REQUIRED WORK:
Write the records out exactly as shown. No pictures.

━━ DATASET EXCERPTS

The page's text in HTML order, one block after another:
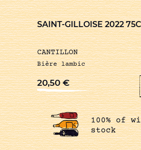
SAINT-GILLOISE 2022
CANTILLON
Bière lambic
20,50€
100% of
stock
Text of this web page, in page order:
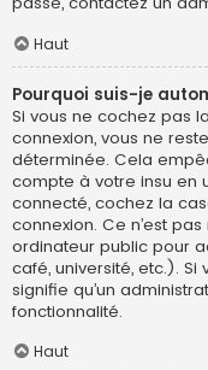
Haut
Pourquoi suis-je
Si vous ne cochez pas
connexion, vous ne
déterminée. Cela
compte à votre insu en
connecté, cochez la
connexion. Ce n’est
ordinateur public pour
café, université, etc.).
signifie qu’un
fonctionnalité.
Haut
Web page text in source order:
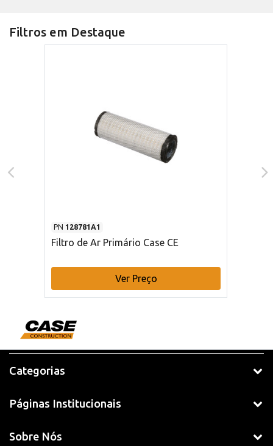
Filtros em Destaque
PN 128781A1
Filtro de Ar Primário Case CE
Ver Preço
Categorias
Páginas Institucionais
Sobre Nós
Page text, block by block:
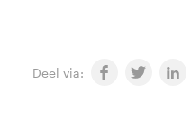
Deel via:
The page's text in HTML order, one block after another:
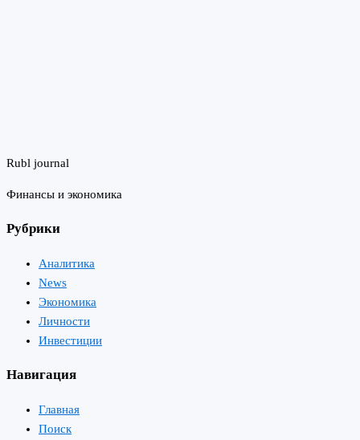
Rubl journal
Финансы и экономика
Рубрики
Аналитика
News
Экономика
Личности
Инвестиции
Навигация
Главная
Поиск
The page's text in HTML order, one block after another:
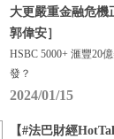
大更嚴重金融危機
郭偉安］
HSBC 5000+ 滙豐20
發？
2024/01/15
【#法巴財經
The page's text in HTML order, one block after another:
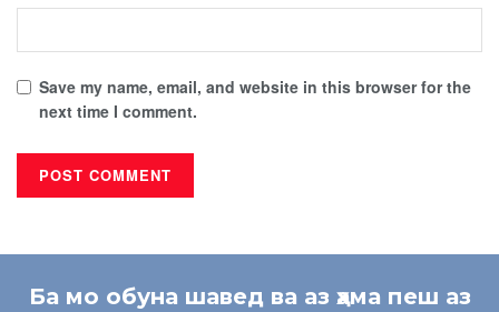
Save my name, email, and website in this browser for the
next time I comment.
Ба мо обуна шавед ва аз ҳама пеш аз
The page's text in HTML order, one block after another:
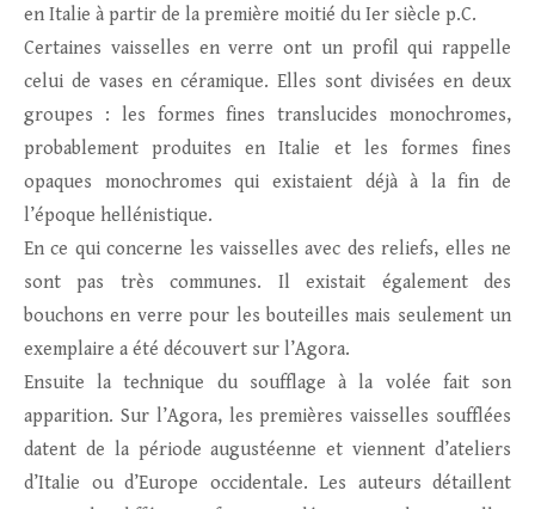
en Italie à partir de la première moitié du Ier siècle p.C.
Certaines vaisselles en verre ont un profil qui rappelle
celui de vases en céramique. Elles sont divisées en deux
groupes : les formes fines translucides monochromes,
probablement produites en Italie et les formes fines
opaques monochromes qui existaient déjà à la fin de
l’époque hellénistique.
En ce qui concerne les vaisselles avec des reliefs, elles ne
sont pas très communes. Il existait également des
bouchons en verre pour les bouteilles mais seulement un
exemplaire a été découvert sur l’Agora.
Ensuite la technique du soufflage à la volée fait son
apparition. Sur l’Agora, les premières vaisselles soufflées
datent de la période augustéenne et viennent d’ateliers
d’Italie ou d’Europe occidentale. Les auteurs détaillent

━━━━

OUTPUT FOR THIS EXERCISE:
The page's text in HTML order, one block after another:
SAINT-GILLOISE 2022
CANTILLON
Bière lambic
20,50€
100% of
stock
Text of this web page, in page order:
Haut
Pourquoi suis-je
Si vous ne cochez pas
connexion, vous ne
déterminée. Cela
compte à votre insu en
connecté, cochez la
connexion. Ce n’est
ordinateur public pour
café, université, etc.).
signifie qu’un
fonctionnalité.
Haut
Web page text in source order:
Filtros em Destaque
PN 128781A1
Filtro de Ar Primário Case CE
Ver Preço
Categorias
Páginas Institucionais
Sobre Nós
Page text, block by block:
Deel via:
The page's text in HTML order, one block after another:
Rubl journal
Финансы и экономика
Рубрики
Аналитика
News
Экономика
Личности
Инвестиции
Навигация
Главная
Поиск
The page's text in HTML order, one block after another:
大更嚴重金融危機
郭偉安］
HSBC 5000+ 滙豐20
發？
2024/01/15
【#法巴財經
The page's text in HTML order, one block after another:
Save my name, email, and website in this browser for the
next time I comment.
Ба мо обуна шавед ва аз ҳама пеш аз
The page's text in HTML order, one block after another:
en Italie à partir de la première moitié du Ier siècle p.C.
Certaines vaisselles en verre ont un profil qui rappelle
celui de vases en céramique. Elles sont divisées en deux
groupes : les formes fines translucides monochromes,
probablement produites en Italie et les formes fines
opaques monochromes qui existaient déjà à la fin de
l’époque hellénistique.
En ce qui concerne les vaisselles avec des reliefs, elles ne
sont pas très communes. Il existait également des
bouchons en verre pour les bouteilles mais seulement un
exemplaire a été découvert sur l’Agora.
Ensuite la technique du soufflage à la volée fait son
apparition. Sur l’Agora, les premières vaisselles soufflées
datent de la période augustéenne et viennent d’ateliers
d’Italie ou d’Europe occidentale. Les auteurs détaillent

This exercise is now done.